What the task requires
Using only the records, tally the lines with "post" in them and state that total by itself.

BEGIN

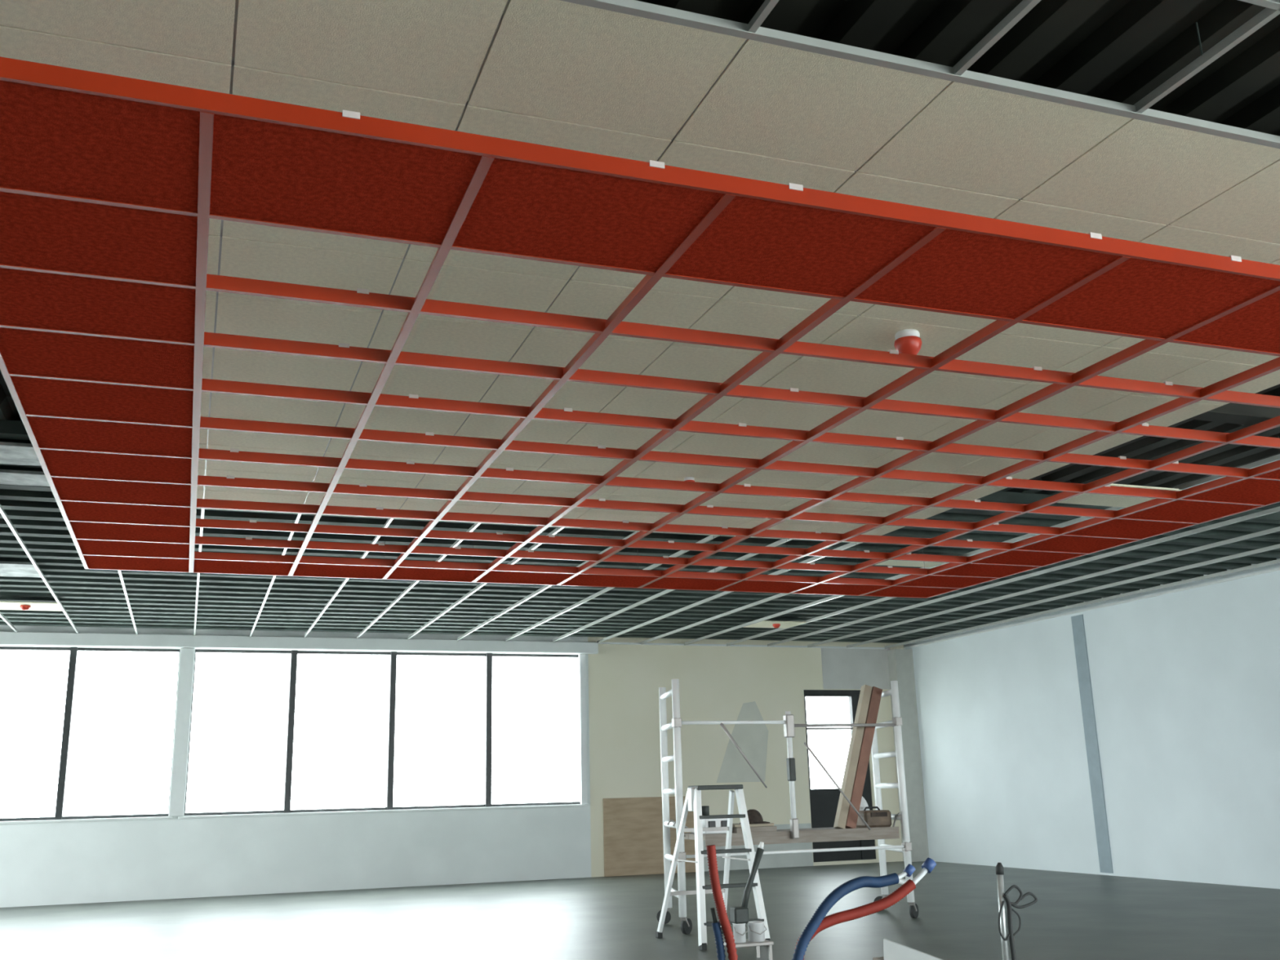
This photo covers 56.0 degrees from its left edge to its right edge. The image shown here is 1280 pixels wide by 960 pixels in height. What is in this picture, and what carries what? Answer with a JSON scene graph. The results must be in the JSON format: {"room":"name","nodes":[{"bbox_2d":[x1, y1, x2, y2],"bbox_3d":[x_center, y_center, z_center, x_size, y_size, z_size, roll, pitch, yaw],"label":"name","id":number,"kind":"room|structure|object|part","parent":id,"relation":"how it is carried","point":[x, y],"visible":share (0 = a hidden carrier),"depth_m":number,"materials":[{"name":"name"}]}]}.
{"room":"building under construction","nodes":[
{"label":"building under construction","id":0,"kind":"room"},
{"bbox_2d":[0,625,903,907],"bbox_3d":[-4.565,3.349,16.252,19.380,4.200,0.250,4,-15,-20],"label":"wall","id":1,"kind":"structure","parent":0,"point":[67,863],"depth_m":16.68,"materials":[{"name":"white paint"}]},
{"bbox_2d":[0,646,180,824],"bbox_3d":[-8.561,3.108,14.706,5.480,2.165,0.180,4,-15,-20],"label":"window","id":2,"kind":"structure","parent":1,"relation":"in","point":[59,818],"depth_m":15.19,"materials":[{"name":"black metal"}]},
{"bbox_3d":[-8.523,4.131,14.409,5.480,0.034,0.110,4,-15,-20],"label":"sill","id":3,"kind":"part","parent":2,"relation":"part of","materials":[{"name":"white metal"}]},
{"bbox_2d":[168,648,195,816],"bbox_3d":[-5.939,3.256,15.612,0.185,2.130,0.110,4,-15,-20],"label":"column","id":4,"kind":"structure","parent":1,"relation":"attached to","point":[186,664],"depth_m":15.55,"materials":[{"name":"white paint"}]},
{"bbox_2d":[0,631,598,653],"bbox_3d":[-7.011,2.056,15.476,13.600,0.168,0.100,4,-15,-20],"label":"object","id":5,"kind":"structure","parent":1,"relation":"attached to","point":[6,637],"depth_m":16.24,"materials":[{"name":"white metal"}]},
{"bbox_2d":[177,648,590,818],"bbox_3d":[-3.352,3.458,16.589,5.500,2.165,0.180,4,-15,-20],"label":"window","id":6,"kind":"structure","parent":1,"relation":"in","point":[286,811],"depth_m":16.61,"materials":[{"name":"black metal"}]},
{"bbox_3d":[-3.314,4.481,16.292,5.500,0.034,0.110,4,-15,-20],"label":"sill","id":7,"kind":"part","parent":6,"relation":"part of","materials":[{"name":"white metal"}]},
{"bbox_2d":[716,701,768,782],"bbox_3d":[1.548,3.967,18.265,0.900,1.200,0.005,4,-15,-20],"label":"plaster patch","id":8,"kind":"structure","parent":1,"relation":"attached to","point":[752,739],"depth_m":18.27,"materials":[{"name":"grey paint"}]},
{"bbox_2d":[598,642,888,648],"bbox_3d":[1.686,2.571,18.675,4.960,0.026,0.022,4,-15,-20],"label":"trim","id":9,"kind":"structure","parent":1,"relation":"attached to","point":[628,643],"depth_m":18.60,"materials":[{"name":"white metal"}]},
{"bbox_2d":[702,822,813,871],"bbox_3d":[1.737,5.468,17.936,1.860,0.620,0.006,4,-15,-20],"label":"radiator","id":10,"kind":"object","parent":1,"relation":"attached to","point":[791,860],"depth_m":18.01,"materials":[{"name":"white metal"}]},
{"bbox_2d":[803,689,875,862],"bbox_3d":[3.095,4.575,18.737,1.100,2.580,0.160,4,-15,-20],"label":"door","id":11,"kind":"structure","parent":1,"relation":"in","point":[824,802],"depth_m":18.57,"materials":[{"name":"black metal"}]},
{"bbox_3d":[3.008,5.308,18.547,0.820,1.070,0.050,4,-15,-20],"label":"panel","id":12,"kind":"part","parent":11,"relation":"part of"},
{"bbox_2d":[821,648,890,689],"bbox_3d":[3.477,3.014,19.252,1.270,0.660,0.006,4,-15,-20],"label":"plaster patch","id":13,"kind":"object","parent":1,"relation":"attached to","point":[842,668],"visible":0.86,"depth_m":19.23,"materials":[{"name":"grey paint"}]},
{"bbox_2d":[0,0,1279,643],"bbox_3d":[-0.599,-0.823,6.056,19.380,0.320,23.500,4,-15,-20],"label":"ceiling","id":14,"kind":"structure","parent":0,"point":[1117,51],"depth_m":10.98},
{"bbox_2d":[0,0,1279,648],"bbox_3d":[1.830,-0.539,6.885,13.661,0.177,22.970,4,-15,-20],"label":"grid","id":15,"kind":"object","parent":14,"relation":"attached to","point":[1140,110],"visible":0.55,"depth_m":4.15,"materials":[{"name":"paint"}]},
{"bbox_2d":[0,441,40,466],"bbox_3d":[-4.555,-0.205,7.421,2.100,0.026,0.460,4,-15,-20],"label":"insulation slab","id":16,"kind":"object","parent":15,"relation":"attached to","point":[11,453],"visible":0.37,"depth_m":7.61,"materials":[{"name":"metal"}]},
{"bbox_2d":[0,560,41,577],"bbox_3d":[-6.363,0.815,11.203,1.400,0.026,0.700,4,-15,-20],"label":"insulation slab","id":17,"kind":"object","parent":15,"relation":"attached to","point":[10,569],"visible":0.83,"depth_m":11.33,"materials":[{"name":"metal"}]},
{"bbox_2d":[0,469,49,486],"bbox_3d":[-4.773,-0.051,7.997,2.100,0.026,0.330,4,-15,-20],"label":"insulation slab","id":18,"kind":"object","parent":15,"relation":"attached to","point":[7,477],"visible":0.46,"depth_m":8.16,"materials":[{"name":"metal"}]},
{"bbox_2d":[0,600,62,611],"bbox_3d":[-6.734,1.383,13.214,0.688,0.015,0.580,4,-15,-20],"label":"ceiling panel","id":19,"kind":"object","parent":15,"relation":"attached to","point":[4,605],"depth_m":13.16,"materials":[{"name":"white"}]},
{"bbox_2d":[20,604,31,610],"bbox_3d":[-6.702,1.394,13.125,0.104,0.052,0.104,4,-15,-20],"label":"smoke detector","id":20,"kind":"object","parent":19,"relation":"attached to","point":[24,607],"visible":1,"depth_m":13.09,"materials":[{"name":"red plastic"}]},
{"bbox_2d":[0,0,1279,542],"bbox_3d":[0.174,-0.431,6.820,6.292,0.018,6.537,4,-15,-20],"label":"ceiling panels","id":21,"kind":"object","parent":15,"relation":"attached to","point":[556,60],"depth_m":4.74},
{"bbox_2d":[684,476,694,481],"bbox_3d":[0.345,0.025,8.414,0.084,0.080,0.084,4,-15,-20],"label":"beacon","id":22,"kind":"object","parent":21,"relation":"attached to","point":[687,478],"visible":0.48,"depth_m":8.39,"materials":[{"name":"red plastic"}]},
{"bbox_2d":[893,328,922,355],"bbox_3d":[1.292,-0.648,5.801,0.133,0.126,0.133,4,-15,-20],"label":"beacon","id":23,"kind":"object","parent":21,"relation":"attached to","point":[908,341],"visible":0.79,"depth_m":5.76,"materials":[{"name":"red plastic"}]},
{"bbox_2d":[743,620,805,628],"bbox_3d":[1.807,1.957,16.302,0.688,0.015,0.580,4,-15,-20],"label":"ceiling panel","id":24,"kind":"object","parent":15,"relation":"attached to","point":[765,624],"depth_m":16.24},
{"bbox_2d":[772,623,780,628],"bbox_3d":[1.839,1.968,16.212,0.104,0.052,0.104,4,-15,-20],"label":"smoke detector","id":25,"kind":"object","parent":24,"relation":"attached to","point":[775,625],"visible":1,"depth_m":16.18,"materials":[{"name":"red plastic"}]},
{"bbox_2d":[875,553,945,567],"bbox_3d":[2.738,0.795,11.878,0.660,0.015,0.550,4,-15,-20],"label":"ceiling panel","id":26,"kind":"object","parent":15,"relation":"attached to","point":[889,562],"depth_m":11.99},
{"bbox_2d":[1057,483,1182,507],"bbox_3d":[3.706,0.122,9.325,0.692,0.018,0.587,4,-15,-20],"label":"ceiling panel","id":27,"kind":"object","parent":15,"relation":"attached to","point":[1087,499],"depth_m":9.40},
{"bbox_2d":[0,56,1279,598],"bbox_3d":[0.445,-0.248,6.916,7.028,0.654,6.533,4,-15,-20],"label":"frame","id":28,"kind":"object","parent":14,"relation":"hanging from","point":[208,103],"visible":0.87,"depth_m":5.48,"materials":[{"name":"metal"}]},
{"bbox_3d":[-0.481,0.699,9.303,7.000,0.052,0.022,4,-15,-20],"label":"cross rail","id":29,"kind":"part","parent":28,"relation":"part of","materials":[{"name":"red metal"}]},
{"bbox_3d":[-0.296,0.569,8.813,7.000,0.052,0.022,4,-15,-20],"label":"cross rail","id":30,"kind":"part","parent":28,"relation":"part of","materials":[{"name":"red metal"}]},
{"bbox_3d":[-0.110,0.438,8.324,7.000,0.052,0.022,4,-15,-20],"label":"cross rail","id":31,"kind":"part","parent":28,"relation":"part of","materials":[{"name":"red metal"}]},
{"bbox_3d":[0.075,0.307,7.835,7.000,0.052,0.022,4,-15,-20],"label":"cross rail","id":32,"kind":"part","parent":28,"relation":"part of","materials":[{"name":"red metal"}]},
{"bbox_3d":[0.261,0.177,7.346,7.000,0.052,0.022,4,-15,-20],"label":"cross rail","id":33,"kind":"part","parent":28,"relation":"part of","materials":[{"name":"red metal"}]},
{"bbox_3d":[0.447,0.046,6.857,7.000,0.052,0.022,4,-15,-20],"label":"cross rail","id":34,"kind":"part","parent":28,"relation":"part of","materials":[{"name":"red metal"}]},
{"bbox_2d":[0,80,1279,597],"bbox_3d":[0.452,0.057,6.839,6.990,0.015,6.492,4,-15,-20],"label":"ceiling panels","id":35,"kind":"object","parent":28,"relation":"attached to","point":[261,171],"depth_m":3.85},
{"bbox_3d":[1.003,-0.346,5.390,7.000,0.052,0.022,4,-15,-20],"label":"cross rail","id":36,"kind":"part","parent":28,"relation":"part of","materials":[{"name":"red metal"}]},
{"bbox_3d":[1.189,-0.476,4.901,7.000,0.052,0.022,4,-15,-20],"label":"cross rail","id":37,"kind":"part","parent":28,"relation":"part of","materials":[{"name":"red metal"}]},
{"bbox_3d":[1.374,-0.607,4.411,7.000,0.052,0.022,4,-15,-20],"label":"cross rail","id":38,"kind":"part","parent":28,"relation":"part of","materials":[{"name":"red metal"}]},
{"bbox_3d":[0.818,-0.215,5.879,7.000,0.052,0.022,4,-15,-20],"label":"cross rail","id":39,"kind":"part","parent":28,"relation":"part of","materials":[{"name":"red metal"}]},
{"bbox_3d":[0.632,-0.084,6.368,7.000,0.052,0.022,4,-15,-20],"label":"cross rail","id":40,"kind":"part","parent":28,"relation":"part of","materials":[{"name":"red metal"}]},
{"bbox_2d":[0,861,1279,959],"bbox_3d":[-0.509,2.663,5.159,19.380,0.200,23.500,4,-15,-20],"label":"floor","id":41,"kind":"structure","parent":0,"point":[1074,916],"depth_m":11.06,"materials":[{"name":"concrete"}]},
{"bbox_2d":[603,795,695,876],"bbox_3d":[0.170,5.140,17.409,1.460,1.070,0.018,4,-15,-20],"label":"plywood sheet","id":42,"kind":"object","parent":41,"relation":"on","point":[633,827],"visible":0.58,"depth_m":17.33,"materials":[{"name":"beige wood"}]},
{"bbox_2d":[655,784,770,950],"bbox_3d":[0.562,3.082,9.706,0.610,1.200,0.945,4,-15,-20],"label":"stepladder","id":43,"kind":"object","parent":41,"relation":"on","point":[692,802],"visible":0.83,"depth_m":9.65,"materials":[{"name":"metal"}]},
{"bbox_2d":[702,805,709,815],"bbox_3d":[0.523,2.649,9.644,0.064,0.072,0.064,4,-15,-20],"label":"paint pot","id":44,"kind":"object","parent":43,"relation":"on","point":[705,809],"visible":1,"depth_m":9.62,"materials":[{"name":"black metal"}]},
{"bbox_2d":[710,907,725,959],"bbox_3d":[0.239,1.597,3.223,0.082,0.862,0.030,11,-19,-40],"label":"pipe","id":45,"kind":"object","parent":41,"relation":"on","point":[717,929],"visible":1,"depth_m":3.29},
{"bbox_2d":[706,844,737,959],"bbox_3d":[0.257,1.509,3.214,0.123,1.027,0.044,-1,-14,-2],"label":"pipe","id":46,"kind":"object","parent":41,"relation":"on","point":[711,852],"visible":1,"depth_m":3.29,"materials":[{"name":"red plastic"}]},
{"bbox_2d":[723,938,773,959],"bbox_3d":[0.747,3.310,8.461,0.320,0.128,0.240,4,-15,-20],"label":"stand","id":47,"kind":"object","parent":41,"relation":"on","point":[748,944],"visible":0.43,"depth_m":8.40,"materials":[{"name":"metal"}]},
{"bbox_2d":[732,923,748,942],"bbox_3d":[0.701,3.178,8.450,0.099,0.125,0.104,4,-15,-20],"label":"bucket","id":48,"kind":"object","parent":47,"relation":"on","point":[739,930],"visible":0.98,"depth_m":8.42,"materials":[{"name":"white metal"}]},
{"bbox_3d":[0.708,3.158,8.434,0.099,0.060,0.060,4,-15,-20],"label":"handle","id":49,"kind":"part","parent":48,"relation":"part of","materials":[{"name":"metal"}]},
{"bbox_2d":[729,841,764,924],"bbox_3d":[0.776,2.862,8.570,0.283,0.541,0.100,4,-15,-20],"label":"tool","id":50,"kind":"object","parent":48,"relation":"on","point":[740,914],"visible":1,"depth_m":8.52,"materials":[{"name":"metal"}]},
{"bbox_3d":[0.804,2.841,8.599,0.205,0.407,0.051,6,-16,-26],"label":"hose handle","id":51,"kind":"part","parent":50,"relation":"part of","materials":[{"name":"grey plastic"}]},
{"bbox_2d":[747,920,766,942],"bbox_3d":[0.823,3.186,8.494,0.129,0.125,0.134,4,-15,-20],"label":"bucket","id":52,"kind":"object","parent":47,"relation":"on","point":[756,933],"visible":0.98,"depth_m":8.46,"materials":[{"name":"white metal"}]},
{"bbox_3d":[0.833,3.165,8.471,0.129,0.060,0.074,4,-15,-20],"label":"handle","id":53,"kind":"part","parent":52,"relation":"part of","materials":[{"name":"metal"}]},
{"bbox_3d":[0.844,3.354,8.596,0.018,0.105,0.018,4,-15,-20],"label":"leg","id":54,"kind":"part","parent":47,"relation":"part of","materials":[{"name":"metal"}]},
{"bbox_3d":[0.913,3.306,8.415,0.018,0.105,0.018,4,-15,-20],"label":"leg","id":55,"kind":"part","parent":47,"relation":"part of","materials":[{"name":"metal"}]},
{"bbox_2d":[657,679,918,933],"bbox_3d":[1.333,2.953,11.110,2.513,2.110,0.949,4,-15,-20],"label":"scaffold tower","id":56,"kind":"object","parent":41,"relation":"on","point":[677,722],"visible":0.88,"depth_m":10.86,"materials":[{"name":"metal"}]},
{"bbox_3d":[0.285,2.808,10.724,0.064,1.970,0.907,0,-15,-7],"label":"frame","id":57,"kind":"part","parent":56,"relation":"part of","materials":[{"name":"metal"}]},
{"bbox_3d":[0.828,2.146,10.655,1.085,0.030,0.032,4,-15,-20],"label":"rail","id":58,"kind":"part","parent":56,"relation":"part of","materials":[{"name":"metal"}]},
{"bbox_2d":[666,812,900,847],"bbox_3d":[1.356,3.164,10.929,2.405,0.229,0.563,4,-15,-20],"label":"platform","id":59,"kind":"object","parent":56,"relation":"on","point":[812,834],"visible":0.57,"depth_m":10.69,"materials":[{"name":"brown wood"}]},
{"bbox_2d":[702,817,727,834],"bbox_3d":[0.647,3.036,10.584,0.240,0.139,0.212,4,-15,-20],"label":"box","id":60,"kind":"object","parent":59,"relation":"on","point":[706,823],"visible":0.44,"depth_m":10.49,"materials":[{"name":"white plastic"}]},
{"bbox_2d":[708,821,715,827],"bbox_3d":[0.628,3.004,10.475,0.065,0.070,0.012,4,-15,-20],"label":"socket","id":61,"kind":"object","parent":60,"relation":"attached to","point":[711,824],"depth_m":10.47,"materials":[{"name":"grey plastic"}]},
{"bbox_2d":[720,820,727,826],"bbox_3d":[0.740,3.011,10.516,0.065,0.070,0.012,4,-15,-20],"label":"socket","id":62,"kind":"object","parent":60,"relation":"attached to","point":[723,823],"depth_m":10.51,"materials":[{"name":"grey plastic"}]},
{"bbox_2d":[732,826,777,833],"bbox_3d":[0.970,3.103,10.696,0.390,0.049,0.320,4,-15,-20],"label":"timber offcut","id":63,"kind":"object","parent":59,"relation":"on","point":[760,828],"visible":0.6,"depth_m":10.56,"materials":[{"name":"brown wood"}]},
{"bbox_2d":[732,808,773,827],"bbox_3d":[0.957,2.998,10.678,0.380,0.145,0.355,4,-15,-20],"label":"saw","id":64,"kind":"object","parent":63,"relation":"on","point":[735,825],"depth_m":10.58,"materials":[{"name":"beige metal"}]},
{"bbox_3d":[1.014,2.978,10.657,0.270,0.121,0.270,4,-15,-20],"label":"work cap","id":65,"kind":"part","parent":64,"relation":"part of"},
{"bbox_3d":[1.462,3.159,10.667,1.920,0.104,0.013,4,-15,-20],"label":"edge rail","id":66,"kind":"part","parent":59,"relation":"part of","materials":[{"name":"brown wood"}]},
{"bbox_2d":[833,684,871,828],"bbox_3d":[1.990,2.570,11.225,0.592,1.322,0.112,9,-18,-36],"label":"plank","id":67,"kind":"object","parent":59,"relation":"on","point":[842,809],"visible":0.93,"depth_m":11.18,"materials":[{"name":"beige wood"}]},
{"bbox_2d":[844,686,882,828],"bbox_3d":[2.084,2.586,11.256,0.609,1.310,0.119,9,-18,-36],"label":"plank","id":68,"kind":"object","parent":59,"relation":"on","point":[876,694],"visible":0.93,"depth_m":11.21,"materials":[{"name":"wood"}]},
{"bbox_2d":[859,796,869,810],"bbox_3d":[2.065,3.122,11.367,0.248,0.292,0.229,4,-15,-20],"label":"sack","id":69,"kind":"object","parent":59,"relation":"on","point":[864,803],"visible":0.09,"depth_m":11.36,"materials":[{"name":"plastic"}]},
{"bbox_2d":[856,806,891,827],"bbox_3d":[2.156,3.119,11.147,0.285,0.183,0.229,4,-15,-20],"label":"box","id":70,"kind":"object","parent":59,"relation":"on","point":[873,818],"visible":0.92,"depth_m":11.05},
{"bbox_3d":[2.151,3.051,11.168,0.174,0.040,0.018,4,-15,-20],"label":"handle","id":71,"kind":"part","parent":70,"relation":"part of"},
{"bbox_3d":[1.349,2.616,10.727,0.046,1.090,0.048,4,-15,-20],"label":"hinge post","id":72,"kind":"part","parent":56,"relation":"part of","materials":[{"name":"metal"}]},
{"bbox_3d":[1.386,3.261,10.569,2.215,0.027,0.028,4,-15,-20],"label":"rail","id":73,"kind":"part","parent":56,"relation":"part of","materials":[{"name":"metal"}]},
{"bbox_3d":[1.868,2.245,11.023,1.130,0.027,0.028,4,-15,-20],"label":"rail","id":74,"kind":"part","parent":56,"relation":"part of","materials":[{"name":"metal"}]},
{"bbox_3d":[2.380,2.949,11.481,0.064,1.970,0.916,0,-14,-5],"label":"frame","id":75,"kind":"part","parent":56,"relation":"part of","materials":[{"name":"metal"}]},
{"bbox_2d":[791,863,915,959],"bbox_3d":[0.573,1.570,3.326,0.520,0.951,0.032,4,-15,-20],"label":"pipe","id":76,"kind":"object","parent":41,"relation":"on","point":[854,884],"visible":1,"depth_m":3.42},
{"bbox_2d":[794,857,936,959],"bbox_3d":[0.659,1.591,3.436,0.489,0.962,0.085,4,-15,-20],"label":"pipe","id":77,"kind":"object","parent":41,"relation":"on","point":[929,864],"visible":0.8,"depth_m":3.50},
{"bbox_2d":[872,956,884,959],"bbox_3d":[1.479,2.910,7.085,0.150,0.180,0.155,4,-15,-20],"label":"block","id":78,"kind":"object","parent":41,"relation":"on","point":[878,957],"visible":0.38,"depth_m":7.12,"materials":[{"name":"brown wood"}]},
{"bbox_2d":[887,648,928,862],"bbox_3d":[4.241,4.328,19.062,0.320,3.263,0.240,4,-15,-20],"label":"column","id":79,"kind":"structure","parent":41,"relation":"on","point":[900,661],"depth_m":18.97,"materials":[{"name":"grey paint"}]},
{"bbox_2d":[883,938,943,959],"bbox_3d":[1.785,2.815,6.996,0.846,0.305,0.111,2,-15,-12],"label":"plasterboard offcut","id":80,"kind":"object","parent":41,"relation":"on","point":[892,950],"visible":1,"depth_m":6.97,"materials":[{"name":"white"}]},
{"bbox_2d":[995,862,1037,959],"bbox_3d":[1.956,2.391,6.277,0.282,0.761,0.140,4,-15,-20],"label":"post","id":81,"kind":"object","parent":41,"relation":"on","point":[1002,896],"visible":1,"depth_m":6.27,"materials":[{"name":"metal"}]},
{"bbox_2d":[903,558,1279,888],"bbox_3d":[8.413,1.136,8.952,0.250,4.200,23.500,4,-15,-20],"label":"wall","id":82,"kind":"structure","parent":0,"point":[1185,684],"depth_m":14.92,"materials":[{"name":"white paint"}]},
{"bbox_2d":[1071,614,1113,873],"bbox_3d":[5.786,3.342,15.424,0.012,3.223,0.220,4,-15,-20],"label":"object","id":83,"kind":"structure","parent":82,"relation":"attached to","point":[1077,621],"depth_m":15.40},
{"bbox_2d":[910,567,1279,647],"bbox_3d":[8.294,-0.064,9.095,0.028,0.026,22.760,4,-15,-20],"label":"trim","id":84,"kind":"structure","parent":82,"relation":"attached to","point":[1277,568],"depth_m":15.17,"materials":[{"name":"white metal"}]}
]}

END

Exercise response
2